Immigration generally does not decrease job opportunities for United States-born workers, and may slightly increase them (Peri, 2010). However, during economic downturns when job growth is slowed, immigration may have short-term negative effects on job availability and wages for the current workforce (Peri, 2010). Immigrants create growth in community businesses (see Textbox 1, “Did you know”). It is nonetheless important to emphasize that the fear of non-citizens taking away employment opportunities from citizens is a primary driver for immigration laws (Weissbrodt & Danielson, 2011).
Communities. United States communities must provide education and health care regardless of immigration status (i.e., Plyer v. Doe, 1982). In areas with rapidly increasing numbers of immigrant workers and their families, this can tax local communities that are already overburdened (Meissner, Meyers, Papademetriou & Fix, 2006). The Congressional Budget Office found that most state and local governments provide services to unauthorized immigrants that cost more than those immigrants generate in taxes (2007). However, studies have found that immigrants may also infuse new growth in communities and sustain current levels of living for residents (Meissner, Meyers, Papademetriou & Fix, 2006).
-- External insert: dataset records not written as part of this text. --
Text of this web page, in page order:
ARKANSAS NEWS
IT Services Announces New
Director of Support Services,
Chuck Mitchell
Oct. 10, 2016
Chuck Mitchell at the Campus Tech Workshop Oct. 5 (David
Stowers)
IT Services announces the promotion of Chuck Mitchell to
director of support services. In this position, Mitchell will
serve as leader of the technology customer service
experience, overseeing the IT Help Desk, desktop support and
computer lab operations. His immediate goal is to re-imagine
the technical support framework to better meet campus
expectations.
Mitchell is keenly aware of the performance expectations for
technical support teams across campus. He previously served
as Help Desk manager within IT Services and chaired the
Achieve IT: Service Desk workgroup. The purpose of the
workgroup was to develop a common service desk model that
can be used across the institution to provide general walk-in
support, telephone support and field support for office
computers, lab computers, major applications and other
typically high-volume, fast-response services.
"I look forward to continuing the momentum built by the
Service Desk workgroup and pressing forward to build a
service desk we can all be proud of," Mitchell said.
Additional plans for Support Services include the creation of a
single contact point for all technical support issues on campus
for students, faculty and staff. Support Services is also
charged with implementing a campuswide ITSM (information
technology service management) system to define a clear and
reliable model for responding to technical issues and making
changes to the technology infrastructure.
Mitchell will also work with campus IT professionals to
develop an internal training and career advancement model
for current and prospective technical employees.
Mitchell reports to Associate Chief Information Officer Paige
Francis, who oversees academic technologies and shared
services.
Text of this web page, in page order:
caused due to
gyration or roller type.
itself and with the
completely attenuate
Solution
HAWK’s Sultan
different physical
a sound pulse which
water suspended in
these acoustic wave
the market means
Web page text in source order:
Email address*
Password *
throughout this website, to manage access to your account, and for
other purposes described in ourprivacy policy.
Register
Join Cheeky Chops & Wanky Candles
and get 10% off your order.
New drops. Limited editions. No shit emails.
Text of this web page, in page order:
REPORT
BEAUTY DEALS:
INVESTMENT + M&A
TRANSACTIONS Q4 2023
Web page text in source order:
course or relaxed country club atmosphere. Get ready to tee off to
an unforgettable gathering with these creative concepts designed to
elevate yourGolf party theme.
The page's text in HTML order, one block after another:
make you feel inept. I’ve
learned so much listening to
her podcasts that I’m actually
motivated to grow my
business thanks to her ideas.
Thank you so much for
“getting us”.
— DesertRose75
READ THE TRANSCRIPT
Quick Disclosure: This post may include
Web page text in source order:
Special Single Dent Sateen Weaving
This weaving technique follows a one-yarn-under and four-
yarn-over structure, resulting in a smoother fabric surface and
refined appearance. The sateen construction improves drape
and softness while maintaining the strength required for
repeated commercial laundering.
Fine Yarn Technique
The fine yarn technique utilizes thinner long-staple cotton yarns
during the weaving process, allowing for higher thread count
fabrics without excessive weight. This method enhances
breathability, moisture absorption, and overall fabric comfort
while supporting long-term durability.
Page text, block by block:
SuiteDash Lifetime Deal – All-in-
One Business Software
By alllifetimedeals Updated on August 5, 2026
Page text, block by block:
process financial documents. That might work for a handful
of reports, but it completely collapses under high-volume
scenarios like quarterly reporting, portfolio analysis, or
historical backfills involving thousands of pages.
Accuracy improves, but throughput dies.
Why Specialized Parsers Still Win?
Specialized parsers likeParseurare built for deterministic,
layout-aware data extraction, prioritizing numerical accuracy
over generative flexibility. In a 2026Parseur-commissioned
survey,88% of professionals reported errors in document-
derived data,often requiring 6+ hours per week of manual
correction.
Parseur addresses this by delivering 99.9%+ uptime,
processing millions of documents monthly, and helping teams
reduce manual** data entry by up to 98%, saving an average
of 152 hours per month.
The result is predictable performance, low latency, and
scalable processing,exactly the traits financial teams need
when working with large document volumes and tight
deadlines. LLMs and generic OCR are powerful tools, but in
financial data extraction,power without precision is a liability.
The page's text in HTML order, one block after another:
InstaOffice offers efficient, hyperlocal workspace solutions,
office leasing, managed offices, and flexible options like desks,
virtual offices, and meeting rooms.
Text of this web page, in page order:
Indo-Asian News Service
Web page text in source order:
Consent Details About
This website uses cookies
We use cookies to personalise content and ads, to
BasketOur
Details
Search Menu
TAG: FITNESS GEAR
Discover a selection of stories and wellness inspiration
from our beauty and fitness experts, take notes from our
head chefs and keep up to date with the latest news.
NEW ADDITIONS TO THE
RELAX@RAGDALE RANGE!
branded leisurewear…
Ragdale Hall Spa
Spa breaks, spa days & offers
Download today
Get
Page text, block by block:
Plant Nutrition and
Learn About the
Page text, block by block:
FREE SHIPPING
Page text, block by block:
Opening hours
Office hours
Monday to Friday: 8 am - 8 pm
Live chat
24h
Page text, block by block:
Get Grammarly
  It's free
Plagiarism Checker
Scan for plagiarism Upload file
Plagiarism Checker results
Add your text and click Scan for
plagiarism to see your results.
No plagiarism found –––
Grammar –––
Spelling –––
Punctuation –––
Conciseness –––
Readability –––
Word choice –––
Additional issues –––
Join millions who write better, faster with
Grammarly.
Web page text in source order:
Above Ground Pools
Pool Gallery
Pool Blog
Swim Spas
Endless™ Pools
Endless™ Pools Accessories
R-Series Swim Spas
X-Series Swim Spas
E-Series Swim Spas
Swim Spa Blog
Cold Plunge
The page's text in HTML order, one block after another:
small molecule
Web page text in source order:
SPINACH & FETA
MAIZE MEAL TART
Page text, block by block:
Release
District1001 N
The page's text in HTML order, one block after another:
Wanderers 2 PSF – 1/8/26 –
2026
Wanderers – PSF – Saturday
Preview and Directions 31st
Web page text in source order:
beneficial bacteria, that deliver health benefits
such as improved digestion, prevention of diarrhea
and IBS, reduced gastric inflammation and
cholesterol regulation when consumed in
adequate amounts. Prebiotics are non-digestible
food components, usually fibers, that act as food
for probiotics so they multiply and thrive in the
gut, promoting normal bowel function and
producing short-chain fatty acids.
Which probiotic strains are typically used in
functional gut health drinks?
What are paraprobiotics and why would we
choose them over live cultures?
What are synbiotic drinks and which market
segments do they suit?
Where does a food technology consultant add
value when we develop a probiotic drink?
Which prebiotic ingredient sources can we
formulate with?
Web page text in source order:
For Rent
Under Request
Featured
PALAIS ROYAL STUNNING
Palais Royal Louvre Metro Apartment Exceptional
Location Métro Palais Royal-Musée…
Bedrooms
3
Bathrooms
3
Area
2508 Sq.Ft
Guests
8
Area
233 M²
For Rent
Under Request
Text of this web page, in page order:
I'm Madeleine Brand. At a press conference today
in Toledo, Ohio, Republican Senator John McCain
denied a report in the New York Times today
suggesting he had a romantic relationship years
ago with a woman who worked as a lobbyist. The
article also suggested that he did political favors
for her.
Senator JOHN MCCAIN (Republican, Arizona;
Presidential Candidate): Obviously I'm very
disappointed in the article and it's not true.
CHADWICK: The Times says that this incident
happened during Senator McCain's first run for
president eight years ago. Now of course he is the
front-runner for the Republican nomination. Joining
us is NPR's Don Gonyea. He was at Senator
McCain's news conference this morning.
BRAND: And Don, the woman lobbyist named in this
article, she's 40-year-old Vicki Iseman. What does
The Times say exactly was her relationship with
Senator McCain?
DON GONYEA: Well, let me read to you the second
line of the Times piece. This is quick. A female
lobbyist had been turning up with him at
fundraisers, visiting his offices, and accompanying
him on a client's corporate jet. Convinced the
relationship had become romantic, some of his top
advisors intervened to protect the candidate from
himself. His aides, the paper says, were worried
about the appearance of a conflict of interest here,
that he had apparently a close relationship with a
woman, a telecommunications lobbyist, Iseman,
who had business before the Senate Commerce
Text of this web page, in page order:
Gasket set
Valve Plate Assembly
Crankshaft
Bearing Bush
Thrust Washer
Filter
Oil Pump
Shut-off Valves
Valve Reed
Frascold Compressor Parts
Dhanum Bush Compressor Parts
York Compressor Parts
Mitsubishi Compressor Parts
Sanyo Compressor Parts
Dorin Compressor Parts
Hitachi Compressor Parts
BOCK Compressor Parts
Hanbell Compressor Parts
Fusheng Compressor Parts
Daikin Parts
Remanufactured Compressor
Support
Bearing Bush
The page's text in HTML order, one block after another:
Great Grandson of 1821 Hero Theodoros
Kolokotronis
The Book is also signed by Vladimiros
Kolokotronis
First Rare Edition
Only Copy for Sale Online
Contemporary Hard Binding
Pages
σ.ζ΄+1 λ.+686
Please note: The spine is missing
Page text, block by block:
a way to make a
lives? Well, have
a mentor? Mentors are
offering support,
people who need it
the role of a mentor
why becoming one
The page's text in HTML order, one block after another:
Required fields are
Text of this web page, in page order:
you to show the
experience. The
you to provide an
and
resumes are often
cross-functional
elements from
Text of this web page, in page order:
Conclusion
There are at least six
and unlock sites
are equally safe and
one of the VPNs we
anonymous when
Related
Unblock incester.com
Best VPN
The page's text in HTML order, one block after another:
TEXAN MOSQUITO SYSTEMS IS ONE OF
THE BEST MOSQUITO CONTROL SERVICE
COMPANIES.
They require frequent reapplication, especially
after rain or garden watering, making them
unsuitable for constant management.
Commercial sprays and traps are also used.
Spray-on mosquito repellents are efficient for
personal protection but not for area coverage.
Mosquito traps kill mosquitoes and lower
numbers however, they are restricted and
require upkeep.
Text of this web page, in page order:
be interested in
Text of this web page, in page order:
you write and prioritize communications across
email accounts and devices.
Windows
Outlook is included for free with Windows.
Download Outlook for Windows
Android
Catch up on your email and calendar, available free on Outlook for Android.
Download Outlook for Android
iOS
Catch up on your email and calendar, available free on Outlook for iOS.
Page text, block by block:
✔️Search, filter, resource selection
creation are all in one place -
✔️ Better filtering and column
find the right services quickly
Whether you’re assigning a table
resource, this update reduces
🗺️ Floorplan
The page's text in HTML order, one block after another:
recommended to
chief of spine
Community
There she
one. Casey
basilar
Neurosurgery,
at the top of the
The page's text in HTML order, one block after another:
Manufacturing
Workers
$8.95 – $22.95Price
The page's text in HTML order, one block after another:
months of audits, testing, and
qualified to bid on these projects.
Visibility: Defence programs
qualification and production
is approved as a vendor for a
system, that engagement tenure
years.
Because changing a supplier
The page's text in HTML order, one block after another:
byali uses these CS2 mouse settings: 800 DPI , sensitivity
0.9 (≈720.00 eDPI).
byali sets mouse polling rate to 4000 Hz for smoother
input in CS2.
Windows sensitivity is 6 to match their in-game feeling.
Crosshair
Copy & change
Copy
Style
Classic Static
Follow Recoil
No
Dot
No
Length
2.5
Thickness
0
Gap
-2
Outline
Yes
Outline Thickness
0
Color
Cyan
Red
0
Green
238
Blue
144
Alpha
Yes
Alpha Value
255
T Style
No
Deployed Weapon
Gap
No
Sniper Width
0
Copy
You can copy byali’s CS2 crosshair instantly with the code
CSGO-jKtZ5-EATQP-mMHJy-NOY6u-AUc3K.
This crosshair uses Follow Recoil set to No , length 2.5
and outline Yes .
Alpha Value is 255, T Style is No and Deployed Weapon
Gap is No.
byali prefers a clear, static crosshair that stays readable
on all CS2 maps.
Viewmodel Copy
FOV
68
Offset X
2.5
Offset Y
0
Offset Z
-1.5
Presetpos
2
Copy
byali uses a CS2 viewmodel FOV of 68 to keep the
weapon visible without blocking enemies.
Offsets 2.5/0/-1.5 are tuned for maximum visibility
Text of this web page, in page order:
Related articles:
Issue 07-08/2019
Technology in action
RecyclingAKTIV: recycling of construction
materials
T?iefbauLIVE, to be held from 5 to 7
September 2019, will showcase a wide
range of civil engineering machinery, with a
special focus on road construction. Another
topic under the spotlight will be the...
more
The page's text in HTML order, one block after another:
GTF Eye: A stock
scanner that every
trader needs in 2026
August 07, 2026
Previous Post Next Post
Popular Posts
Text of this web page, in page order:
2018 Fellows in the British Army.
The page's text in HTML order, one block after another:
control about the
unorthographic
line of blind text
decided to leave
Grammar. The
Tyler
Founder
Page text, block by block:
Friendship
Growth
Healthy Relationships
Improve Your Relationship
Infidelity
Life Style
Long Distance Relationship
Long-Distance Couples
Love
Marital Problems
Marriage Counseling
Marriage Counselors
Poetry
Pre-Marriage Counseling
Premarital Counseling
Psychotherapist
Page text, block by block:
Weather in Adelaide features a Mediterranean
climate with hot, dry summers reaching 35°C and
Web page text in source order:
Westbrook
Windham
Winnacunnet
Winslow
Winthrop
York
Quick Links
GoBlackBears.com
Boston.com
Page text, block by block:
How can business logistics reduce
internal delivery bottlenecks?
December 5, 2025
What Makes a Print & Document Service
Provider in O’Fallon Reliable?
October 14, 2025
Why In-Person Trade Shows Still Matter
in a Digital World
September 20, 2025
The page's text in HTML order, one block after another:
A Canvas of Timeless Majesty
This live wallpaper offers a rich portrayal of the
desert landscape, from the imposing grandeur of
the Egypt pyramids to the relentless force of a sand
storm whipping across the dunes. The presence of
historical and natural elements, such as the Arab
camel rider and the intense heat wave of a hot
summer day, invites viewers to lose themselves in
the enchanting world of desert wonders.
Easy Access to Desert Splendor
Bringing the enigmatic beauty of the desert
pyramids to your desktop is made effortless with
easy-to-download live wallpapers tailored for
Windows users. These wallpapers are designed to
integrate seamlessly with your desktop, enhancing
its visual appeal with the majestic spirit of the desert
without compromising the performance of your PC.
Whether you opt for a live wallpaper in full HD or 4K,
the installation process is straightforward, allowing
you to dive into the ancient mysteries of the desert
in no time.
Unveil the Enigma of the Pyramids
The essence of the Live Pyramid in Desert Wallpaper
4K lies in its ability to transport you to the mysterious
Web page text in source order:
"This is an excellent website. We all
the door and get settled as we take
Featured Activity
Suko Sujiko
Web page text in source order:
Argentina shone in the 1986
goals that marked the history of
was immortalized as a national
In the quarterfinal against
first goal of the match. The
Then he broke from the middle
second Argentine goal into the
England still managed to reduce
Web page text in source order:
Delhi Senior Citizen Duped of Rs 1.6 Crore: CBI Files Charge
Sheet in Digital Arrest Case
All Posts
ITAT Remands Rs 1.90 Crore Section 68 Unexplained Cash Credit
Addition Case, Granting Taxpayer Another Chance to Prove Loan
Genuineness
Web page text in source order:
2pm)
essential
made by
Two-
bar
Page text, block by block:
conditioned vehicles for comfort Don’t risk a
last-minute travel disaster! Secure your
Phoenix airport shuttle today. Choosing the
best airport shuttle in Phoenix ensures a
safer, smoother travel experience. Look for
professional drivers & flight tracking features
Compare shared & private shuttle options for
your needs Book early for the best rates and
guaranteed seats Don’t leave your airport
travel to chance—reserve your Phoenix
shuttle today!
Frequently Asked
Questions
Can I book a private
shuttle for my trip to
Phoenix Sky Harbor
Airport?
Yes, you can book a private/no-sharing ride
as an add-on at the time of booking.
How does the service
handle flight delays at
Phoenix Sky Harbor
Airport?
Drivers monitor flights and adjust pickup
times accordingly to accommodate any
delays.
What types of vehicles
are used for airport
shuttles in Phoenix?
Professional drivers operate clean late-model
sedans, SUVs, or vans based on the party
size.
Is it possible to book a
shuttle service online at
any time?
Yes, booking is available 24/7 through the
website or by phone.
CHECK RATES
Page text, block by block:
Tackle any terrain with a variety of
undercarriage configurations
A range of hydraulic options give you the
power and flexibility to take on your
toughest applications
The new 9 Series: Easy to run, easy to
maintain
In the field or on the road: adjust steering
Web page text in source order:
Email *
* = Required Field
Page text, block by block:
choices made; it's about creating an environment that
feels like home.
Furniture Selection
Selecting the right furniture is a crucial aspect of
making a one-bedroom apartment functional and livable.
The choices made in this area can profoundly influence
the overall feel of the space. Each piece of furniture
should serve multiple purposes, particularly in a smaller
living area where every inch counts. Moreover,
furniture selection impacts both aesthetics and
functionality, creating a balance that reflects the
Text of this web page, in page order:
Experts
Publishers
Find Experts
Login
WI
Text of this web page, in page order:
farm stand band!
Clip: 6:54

Country. Immigrants provide many benefits at a national level. Overall, immigrants create more jobs than they fill, both through demand for goods and service and entrepreneurship. Foreign labor allows growth in the labor force and sustained standard of living (Meissner, Meyers, Papademetriou & Fix, 2006). Even though immigrants cost more in services than they provide in taxes at a state and local governments level, immigrants pay far more in taxes than they cost in services at a national level. In particular, immigrants (both documented and undocumented) contribute billions more to Medicare through payroll taxes than they use in medical services (Zallman, Woolhandler, Himmelstein, Bor & McCormick, 2013). Additionally, many undocumented immigrants obtain social security cards that are not in their name and thereby contribute to social security, from which they will not be authorized to benefit. The Social security administration estimates that $12 billion dollars were paid into social security in 2010 alone (Goss et al., 2013).
Did you know?
While immigrants make up 16% of the labor force, they make up 18% of the business owners
Between 2000 and 2013, immigrants accounted for nearly half of overall growth of business ownership in the United States (Fiscal Policy insitute, 2015).